Everyone experiences anger, but there are ways to control it so that it doesn’t spiral out of control. Being aware of the changes in your body, emotions, and behaviors caused by anger can help you decide how you want to react to a situation before you act. Walking away or even pausing for a minute before saying something or reacting can help you get a hold of yourself. 

When you feel like you’re starting to get mad, start counting to 10 slowly. It will help you reduce the intensity of the anger. Releasing tension from your body also helps you calm down. To release tension, drop your shoulders, unclench your jaws, and stretch your body. 
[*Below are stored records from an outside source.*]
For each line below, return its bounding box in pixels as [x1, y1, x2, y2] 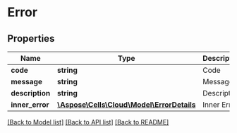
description [11, 88, 51, 98]
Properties [7, 33, 55, 45]
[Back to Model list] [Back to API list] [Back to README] [7, 118, 169, 126]
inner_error [11, 100, 49, 110]
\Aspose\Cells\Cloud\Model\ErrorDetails [56, 100, 196, 110]
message [11, 77, 42, 86]
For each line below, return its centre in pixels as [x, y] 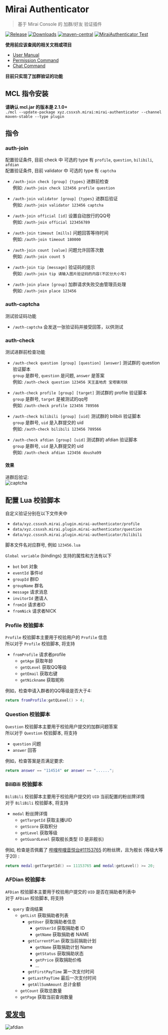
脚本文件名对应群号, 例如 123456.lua [43, 545]
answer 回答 [25, 750]
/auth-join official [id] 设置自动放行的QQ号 [61, 216]
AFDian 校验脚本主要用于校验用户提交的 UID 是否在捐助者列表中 [71, 892]
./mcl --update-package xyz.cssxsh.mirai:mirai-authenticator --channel [83, 112]
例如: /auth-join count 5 [39, 256]
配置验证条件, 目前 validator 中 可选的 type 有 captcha [61, 171]
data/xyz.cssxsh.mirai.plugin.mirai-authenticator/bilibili [77, 535]

When you are angry it is also common to jump to conclusions. If you find yourself in an argument with someone, take some time to listen and pause before responding. You also have to remember that sometimes when our emotions are running high a situation might seem much worse than it really is. Writing down all your negative thoughts and feelings in a journal can also help you release the anger you might be holding inside. You can also look for other distractions such as listening to music, taking a walk, or even just taking a shower. Diverting your negative thoughts will help you realize that the thing making you angry is not a big deal. 

You can also try using relaxation techniques, such as deep breathing and progressive muscle relaxation to mitigate anger. If you are unable to control your aggressive tendencies even after trying these strategies, it is best to seek professional help. And remember, addressing the problem is the first step towards healing.